WHAT YOU SHOULD DO - All entries are to be transcribed verbatim, but images are not carried over.

MATERIAL PROVIDED -
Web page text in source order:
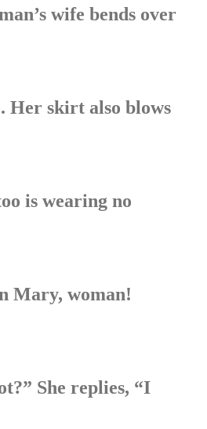
wife bends over
Her skirt also blows
is wearing no
Mary, woman!
She replies, “I
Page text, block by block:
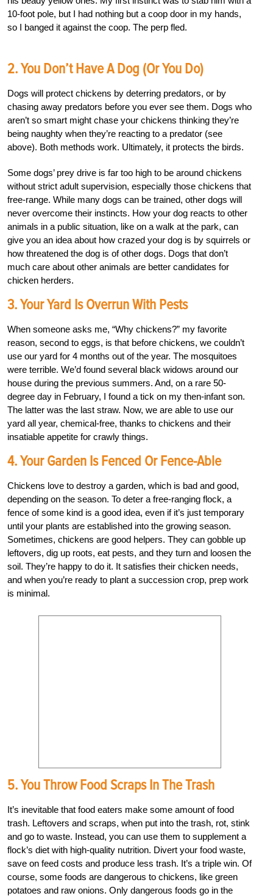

TASK RESPONSE -
Web page text in source order:
wife bends over
Her skirt also blows
is wearing no
Mary, woman!
She replies, “I
Page text, block by block:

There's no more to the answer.